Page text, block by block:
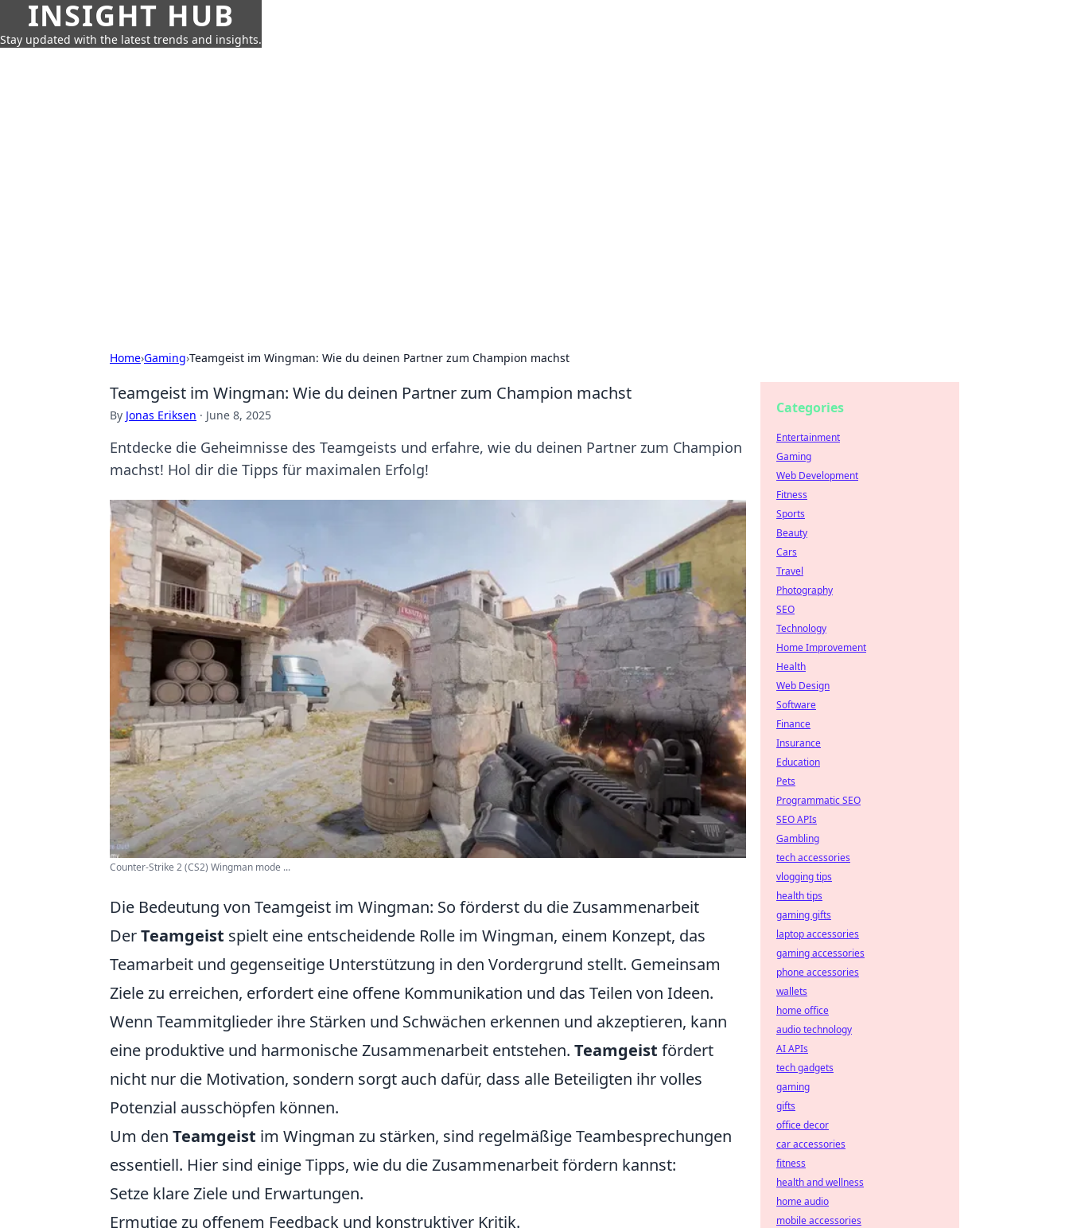
INSIGHT HUB
Stay updated with the latest trends and insights.
Home›Gaming›Teamgeist im Wingman: Wie du deinen Partner zum Champion machst
Teamgeist im Wingman: Wie du deinen Partner zum Champion machst
By Jonas Eriksen · June 8, 2025
Entdecke die Geheimnisse des Teamgeists und erfahre, wie du deinen Partner zum Champion
machst! Hol dir die Tipps für maximalen Erfolg!
Counter-Strike 2 (CS2) Wingman mode ...
Die Bedeutung von Teamgeist im Wingman: So förderst du die Zusammenarbeit
DerTeamgeist spielt eine entscheidende Rolle im Wingman, einem Konzept, das
Teamarbeit und gegenseitige Unterstützung in den Vordergrund stellt. Gemeinsam
Ziele zu erreichen, erfordert eine offene Kommunikation und das Teilen von Ideen.
Wenn Teammitglieder ihre Stärken und Schwächen erkennen und akzeptieren, kann
eine produktive und harmonische Zusammenarbeit entstehen. Teamgeist fördert
nicht nur die Motivation, sondern sorgt auch dafür, dass alle Beteiligten ihr volles
Potenzial ausschöpfen können.
Um den Teamgeist im Wingman zu stärken, sind regelmäßige Teambesprechungen
essentiell. Hier sind einige Tipps, wie du die Zusammenarbeit fördern kannst:
Setze klare Ziele und Erwartungen.
Ermutige zu offenem Feedback und konstruktiver Kritik.
Categories
Entertainment
Gaming
Web Development
Fitness
Sports
Beauty
Cars
Travel
Photography
SEO
Technology
Home Improvement
Health
Web Design
Software
Finance
Insurance
Education
Pets
Programmatic SEO
SEO APIs
Gambling
tech accessories
vlogging tips
health tips
gaming gifts
laptop accessories
gaming accessories
phone accessories
wallets
home office
audio technology
AI APIs
tech gadgets
gaming
gifts
office decor
car accessories
fitness
health and wellness
home audio
mobile accessories
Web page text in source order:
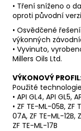
• Tření sníženo o
oproti původní verzi
• Osvědčené
výkonných
• Vyvinuto,
Millers Oils Ltd.
VÝKONOVÝ
Použité
• API GL4, API GL5,
• ZF TE-ML-05B,
07A, ZF TE-ML-12B,
ZF TE-ML-17B
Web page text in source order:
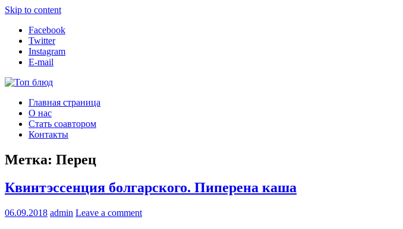
Skip to content
Facebook
Twitter
Instagram
E-mail
Топ блюд
Рецепты со всего мира
Главная страница
О нас
Стать соавтором
Контакты
Метка: Перец
Квинтэссенция болгарского. Пиперена каша
06.09.2018 admin Leave a comment

◆ WHAT TO DO ◆
Omit all pictures and write out, exactly, only the lines from the line containing "ZF TE-ML-17B" through the last line of the entries above.

◆ ANSWER SECTION ◆
ZF TE-ML-17B
Web page text in source order:
Skip to content
Facebook
Twitter
Instagram
E-mail
Топ блюд
Рецепты со всего мира
Главная страница
О нас
Стать соавтором
Контакты
Метка: Перец
Квинтэссенция болгарского. Пиперена каша
06.09.2018 admin Leave a comment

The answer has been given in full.